With Barcelona, Stoichkov was a key member of Johan Cruyff's celebrated 'Dream Team'. It was Cruyff who had brought Stoitchkov to Spain, having seen the Plovdiv-born player score a wonder goal against Barcelona for CSKA in the 1989 Cup Winners' Cup semi-final. "I want that boy, he is a genius," the Dutchman is reputed to have said.
During his years at Barcelona, Stoichkov won five Spanish titles and two Spanish Cups to add to the three Bulgarian championships and four Bulgarian Cups earned with CSKA. Stoichkov later enjoyed success in the United Arab Emirates with Al Nasser (1998 Asian Cup Winners' Cup) and then in the United States with Chicago Fire (2000 MLS Cup). It was only a brief interlude with Italy's Parma AC in 1995/96 that failed to deliver silverware.
Perhaps his greatest achievement, though, was to score six goals at the 1994 FIFA World Cup, propelling Bulgaria to the semi-finals, where they lost to Italy. That tally made him the tournament's joint-top scorer alongside Russia's Oleg Salenko. His exploits were recognised the following December when he was named European Footballer of the Year.
There was an ugly side to Stoichkov's game too. As a 19-year-old with CSKA, he received a one-season ban for his part in a notorious brawl in the 1985 Bulgarian Cup final against PFC Levski Sofia. Typically, he bounced back and, by September 1987, was able to make his international debut in a UEFA European Championship qualifier against Belgium.

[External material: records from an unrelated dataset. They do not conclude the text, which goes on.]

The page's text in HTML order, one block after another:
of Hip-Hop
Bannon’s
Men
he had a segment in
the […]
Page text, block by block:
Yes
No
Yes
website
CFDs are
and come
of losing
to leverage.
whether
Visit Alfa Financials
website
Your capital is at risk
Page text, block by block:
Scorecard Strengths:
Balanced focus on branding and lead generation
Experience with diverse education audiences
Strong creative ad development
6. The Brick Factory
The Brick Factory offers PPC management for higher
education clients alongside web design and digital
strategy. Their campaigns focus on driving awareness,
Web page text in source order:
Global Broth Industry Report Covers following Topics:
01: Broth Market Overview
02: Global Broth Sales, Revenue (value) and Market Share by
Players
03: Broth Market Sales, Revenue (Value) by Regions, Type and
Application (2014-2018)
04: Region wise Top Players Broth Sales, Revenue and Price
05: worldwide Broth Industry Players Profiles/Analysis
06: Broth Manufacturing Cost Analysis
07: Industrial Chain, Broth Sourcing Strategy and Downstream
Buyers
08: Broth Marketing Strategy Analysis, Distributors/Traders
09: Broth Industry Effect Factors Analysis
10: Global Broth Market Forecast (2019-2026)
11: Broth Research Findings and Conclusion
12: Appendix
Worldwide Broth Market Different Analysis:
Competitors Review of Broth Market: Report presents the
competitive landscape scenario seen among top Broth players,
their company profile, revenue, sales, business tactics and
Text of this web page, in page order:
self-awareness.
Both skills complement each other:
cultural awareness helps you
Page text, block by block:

In December 1990, he was suspended for three months for standing on the feet of the referee during Barcelona's Spanish Super Cup meeting with Real Madrid CF. Undaunted, he returned in style, helping Barcelona to a first league title in six years and becoming a cult figure.
After EURO '96, he announced his international retirement yet reconsidered and led Bulgaria to the 1998 World Cup. The last of his 83 caps, which yielded 36 goals, came in a UEFA EURO 2000 qualifier in June 1999. His mentors, former Bulgaria coach Dimitar Penev and Cruyff, were both in attendance as England were held to a 1-1 draw at the Bulgarska Armia Stadium.

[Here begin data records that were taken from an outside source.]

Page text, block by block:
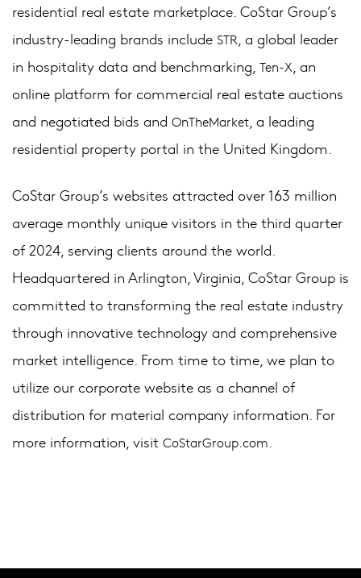
residential real estate marketplace. CoStar Group’s
industry-leading brands include STR, a global leader
in hospitality data and benchmarking, Ten-X, an
online platform for commercial real estate auctions
and negotiated bids and OnTheMarket, a leading
residential property portal in the United Kingdom.
CoStar Group’s websites attracted over 163 million
average monthly unique visitors in the third quarter
of 2024, serving clients around the world.
Headquartered in Arlington, Virginia, CoStar Group is
committed to transforming the real estate industry
through innovative technology and comprehensive
market intelligence. From time to time, we plan to
utilize our corporate website as a channel of
distribution for material company information. For
more information, visit CoStarGroup.com.
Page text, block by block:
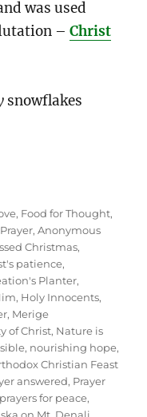
was used
–Christ
snowflakes
, Food for Thought,
,Anonymous
Christmas,
patience,
Planter,
, Holy Innocents,
, Merige
of Christ, Nature is
, nourishing hope,
Christian Feast
answered, Prayer
prayers for peace,
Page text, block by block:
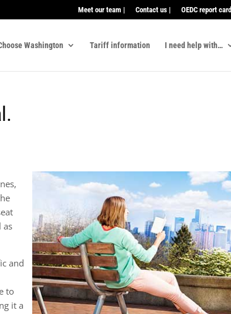
Meet our team | Contact us | OEDC report
Washington Tariff information I need help with…
as
and
to
it a
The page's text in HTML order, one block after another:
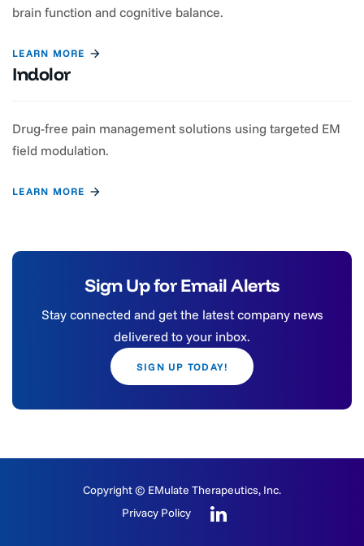
brain function and cognitive balance.
LEARN MORE
Indolor
Drug-free pain management solutions using targeted EM
field modulation.
LEARN MORE
Sign Up for Email Alerts
Stay connected and get the latest company news
delivered to your inbox.
SIGN UP TODAY!
Copyright © EMulate Therapeutics, Inc.
Privacy Policy

After hanging up his boots at the end of the 2002/03 season, Stoichkov returned to Europe from the US to take up a coaching position at Camp Nou. Then in July 2004 he took over as Bulgaria national coach but failed to lead them to qualification for the 2006 World Cup and resigned the following year. Stoichkov has since had stints in charge of RC Celta de Vigo in Spain and Mamelodi Sundowns FC in South Africa.